Jakarta, CNN Indonesia -- Harga minyak meningkat lebih dari 2 persen pada Rabu waktu Amerika Serikat (AS) setelah persediaan minyak mentah Negeri Paman Sam tumbuh lebih kecil dari ekspektasi.
Sentimen ini diperkuat dengan gangguan produksi di Libya dan kemungkinan perpanjangan kebijakan pemangkasan produksi negara-negara produsen minyak (Organization of the Petroleum Exporting Countries/OPEC).
Dikutip dari
Reuters, Energy Information Administration (EIA) AS mengatakan persediaan minyak Negeri Paman Sam itu bertambah 867 ribu barel pada pekan lalu.
ADVERTISEMENT
SCROLL TO CONTINUE WITH CONTENT
Angka itu hanya setengah dari ekspektasi seiring kapasitas kilang-kilang minyak bertambah setelah mengalami perbaikan mesin. Menurut data EIA, kapasitas kilang AS bertambah 425 ribu barel, atau bertambah 1,9 persen dan membuat utilisasi kilang tercatat 89,3 persen.
Selain itu, persediaan minyak AS juga berkurang akibat meningkatnya ekspor. EIA melaporkan, ekspor minyak mentah AS meningkat menjadi 1 juta barel per hari pada pekan lalu. Padahal, ekspor minyak AS tercatat 520 ribu barel per hari sepanjang tahun 2016.

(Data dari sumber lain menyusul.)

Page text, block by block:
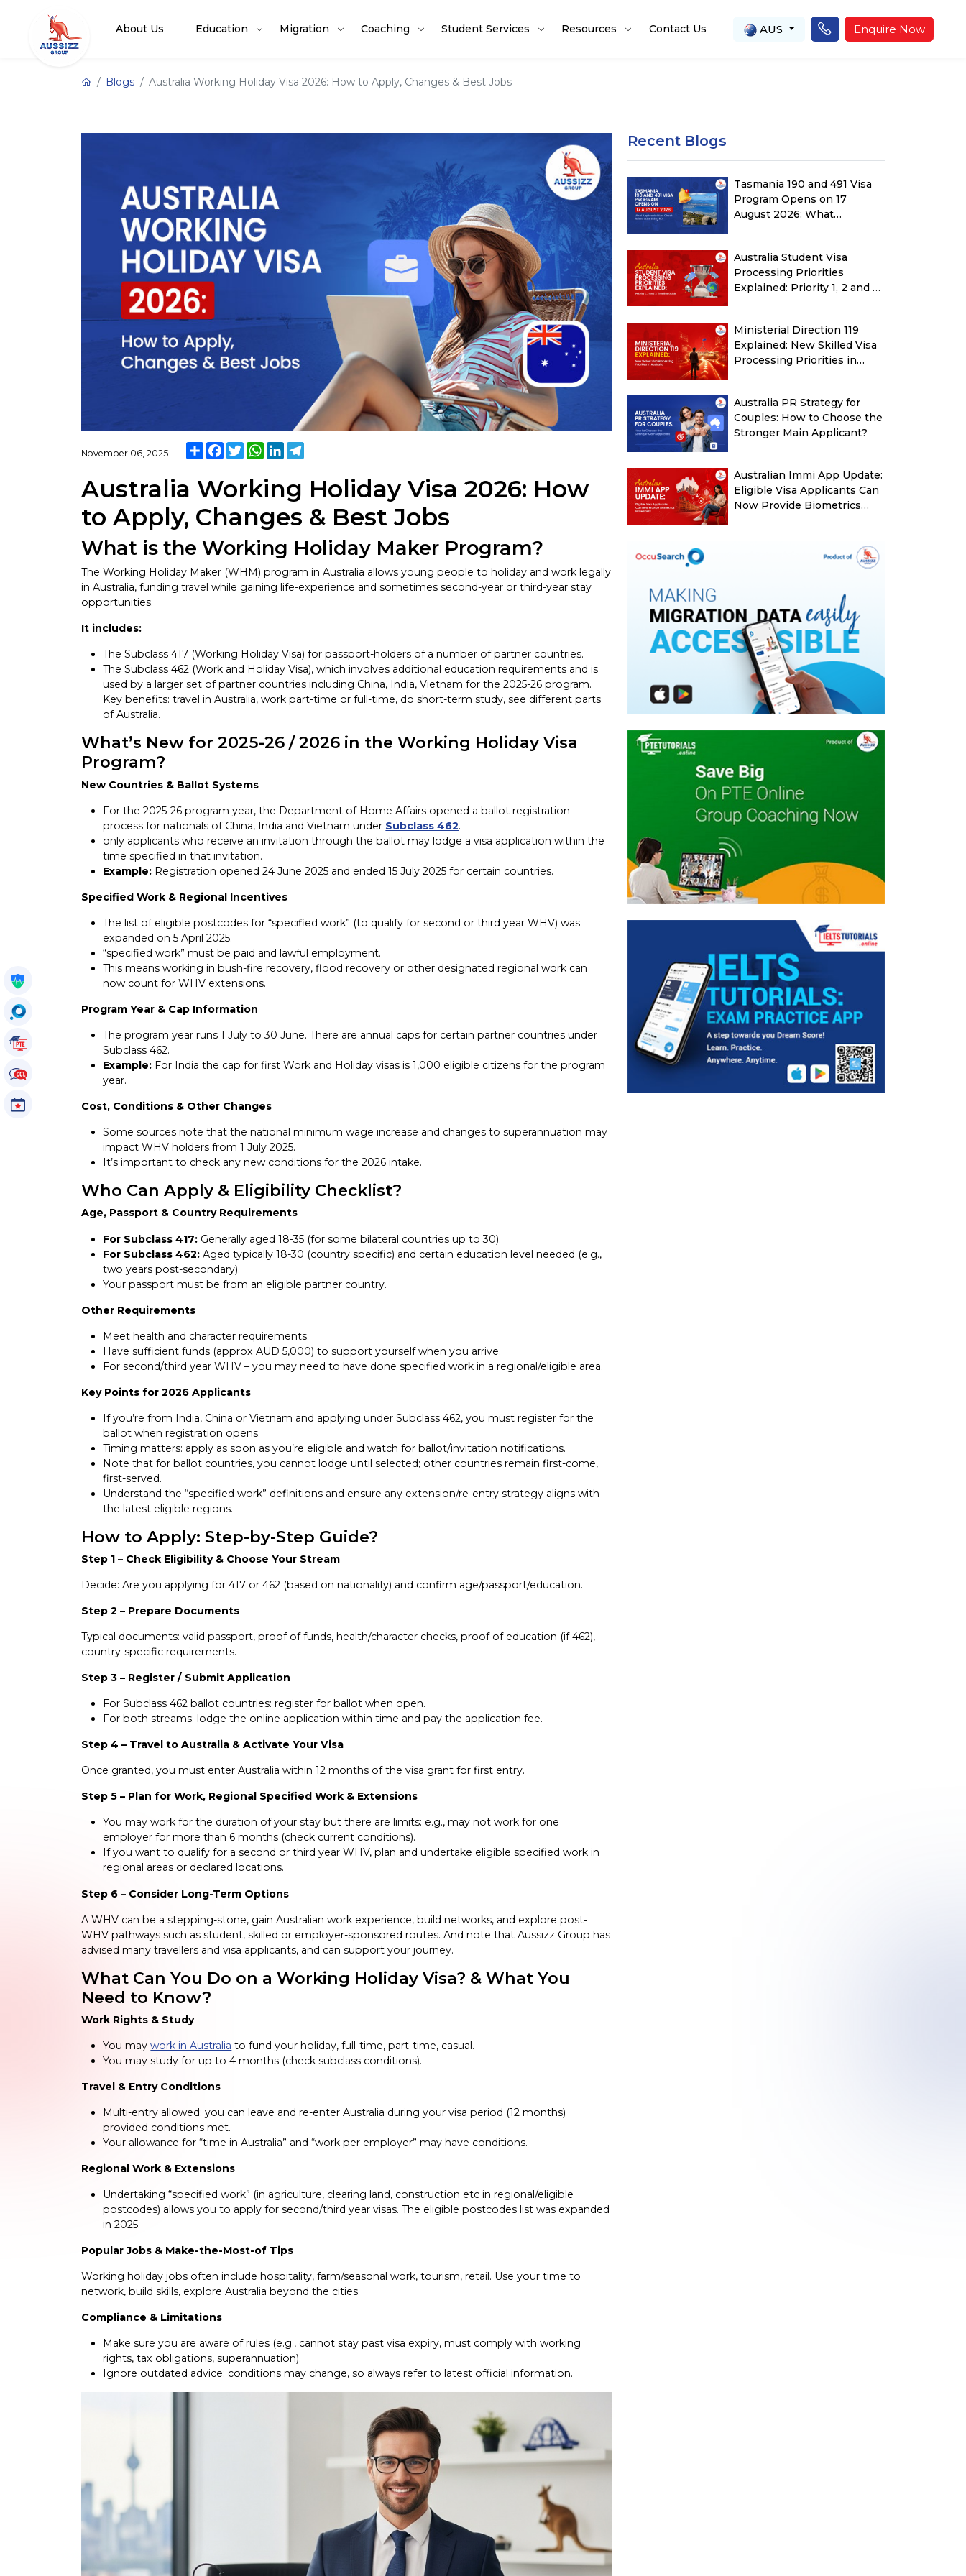
About Us Education Migration Coaching Student Services Resources Contact Us AUS Enquire Now
Blogs Australia Working Holiday Visa 2026: How to Apply, Changes & Best Jobs
November 06, 2025 ShareFacebook
TwitterWhatsApp
LinkedInTelegram
Australia Working Holiday Visa 2026: How
to Apply, Changes & Best Jobs
What is the Working Holiday Maker Program?
The Working Holiday Maker (WHM) program in Australia allows young people to holiday and work legally
in Australia, funding travel while gaining life-experience and sometimes second-year or third-year stay
opportunities.
It includes:
The Subclass 417 (Working Holiday Visa) for passport-holders of a number of partner countries.
The Subclass 462 (Work and Holiday Visa), which involves additional education requirements and is
used by a larger set of partner countries including China, India, Vietnam for the 2025-26 program.
Key benefits: travel in Australia, work part-time or full-time, do short-term study, see different parts
of Australia.
What’s New for 2025-26 / 2026 in the Working Holiday Visa
Program?
New Countries & Ballot Systems
For the 2025-26 program year, the Department of Home Affairs opened a ballot registration
process for nationals of China, India and Vietnam under Subclass 462.
only applicants who receive an invitation through the ballot may lodge a visa application within the
time specified in that invitation.
Example: Registration opened 24 June 2025 and ended 15 July 2025 for certain countries.
Specified Work & Regional Incentives
The list of eligible postcodes for “specified work” (to qualify for second or third year WHV) was
expanded on 5 April 2025.
“specified work” must be paid and lawful employment.
This means working in bush-fire recovery, flood recovery or other designated regional work can
now count for WHV extensions.
Program Year & Cap Information
The program year runs 1 July to 30 June. There are annual caps for certain partner countries under
Subclass 462.
Example: For India the cap for first Work and Holiday visas is 1,000 eligible citizens for the program
year.
Cost, Conditions & Other Changes
Some sources note that the national minimum wage increase and changes to superannuation may
impact WHV holders from 1 July 2025.
It’s important to check any new conditions for the 2026 intake.
Who Can Apply & Eligibility Checklist?
Age, Passport & Country Requirements
For Subclass 417: Generally aged 18-35 (for some bilateral countries up to 30).
For Subclass 462: Aged typically 18-30 (country specific) and certain education level needed (e.g.,
two years post-secondary).
Your passport must be from an eligible partner country.
Other Requirements
Meet health and character requirements.
Have sufficient funds (approx AUD 5,000) to support yourself when you arrive.
For second/third year WHV – you may need to have done specified work in a regional/eligible area.
Key Points for 2026 Applicants
If you’re from India, China or Vietnam and applying under Subclass 462, you must register for the
ballot when registration opens.
Timing matters: apply as soon as you’re eligible and watch for ballot/invitation notifications.
Note that for ballot countries, you cannot lodge until selected; other countries remain first-come,
first-served.
Understand the “specified work” definitions and ensure any extension/re-entry strategy aligns with
the latest eligible regions.
How to Apply: Step-by-Step Guide?
Step 1 – Check Eligibility & Choose Your Stream
Decide: Are you applying for 417 or 462 (based on nationality) and confirm age/passport/education.
Step 2 – Prepare Documents
Typical documents: valid passport, proof of funds, health/character checks, proof of education (if 462),
country-specific requirements.
Step 3 – Register / Submit Application
For Subclass 462 ballot countries: register for ballot when open.
For both streams: lodge the online application within time and pay the application fee.
Step 4 – Travel to Australia & Activate Your Visa
Once granted, you must enter Australia within 12 months of the visa grant for first entry.
Step 5 – Plan for Work, Regional Specified Work & Extensions
You may work for the duration of your stay but there are limits: e.g., may not work for one
employer for more than 6 months (check current conditions).
If you want to qualify for a second or third year WHV, plan and undertake eligible specified work in
regional areas or declared locations.
Step 6 – Consider Long-Term Options
A WHV can be a stepping-stone, gain Australian work experience, build networks, and explore post-
WHV pathways such as student, skilled or employer-sponsored routes. And note that Aussizz Group has
advised many travellers and visa applicants, and can support your journey.
What Can You Do on a Working Holiday Visa? & What You
Need to Know?
Work Rights & Study
You maywork in Australia to fund your holiday, full-time, part-time, casual.
You may study for up to 4 months (check subclass conditions).
Travel & Entry Conditions
Multi-entry allowed: you can leave and re-enter Australia during your visa period (12 months)
provided conditions met.
Your allowance for “time in Australia” and “work per employer” may have conditions.
Regional Work & Extensions
Undertaking “specified work” (in agriculture, clearing land, construction etc in regional/eligible
postcodes) allows you to apply for second/third year visas. The eligible postcodes list was expanded
in 2025.
Popular Jobs & Make-the-Most-of Tips
Working holiday jobs often include hospitality, farm/seasonal work, tourism, retail. Use your time to
network, build skills, explore Australia beyond the cities.
Compliance & Limitations
Make sure you are aware of rules (e.g., cannot stay past visa expiry, must comply with working
rights, tax obligations, superannuation).
Ignore outdated advice: conditions may change, so always refer to latest official information.
Recent Blogs
Tasmania 190 and 491 Visa
Program Opens on 17
August 2026: What
Australia Student Visa
Processing Priorities
Explained: Priority 1, 2 and 3
Ministerial Direction 119
Explained: New Skilled Visa
Processing Priorities in
Australia PR Strategy for
Couples: How to Choose the
Stronger Main Applicant?
Australian Immi App Update:
Eligible Visa Applicants Can
Now Provide Biometrics
OccuSearch

Di dalam risetnya, Standard Chartered memperkirakan persediaan minyak AS akan kembali menurun.
"Persediaan minyak akan terus meningkat sebelum melemah secara musiman pada paruh kedua April. Kami memprediksi bahwa penurunan persediaan bisa mencapai 1 juta barel per hari hingga menuju puncaknya pada bulan Juli atau Agustus mendatang," ujarnya.
Di samping itu, harga minyak juga tertolong oleh pengumuman force majeure oleh National Oil Corp (NOC) Libya setelah lapangan minyak Sharara dan Wafa di sebelah barat Libya diblokir oleh fraksi bersenjata. Akibatnya, produksi Libya berkurang 250 ribu barel per hari.
Sementara itu, Menteri Perminyakan Iran Bijan Zanganeh mengatakan, OPEC kemungkinan akan memperpanjang kebijakan pemangkasan produksi pada semester kedua mendatang.
Akibat berbagai sentimen tersebut, harga minyak Brent meningkat US$1,09 ke angka US$52,42 per barel. Di sisi lain, harga minyak West Texas Intermediate (WTI) melemah US$1,14 ke angka US$49,51 per barel.
Meski demikian, penguatan harga minyak ini masih dibayangi oleh produksi minyak non-konvensional AS yang berniat menambah produksi dan ekspor setelah harga minyak menguat beberapa bulan terakhir.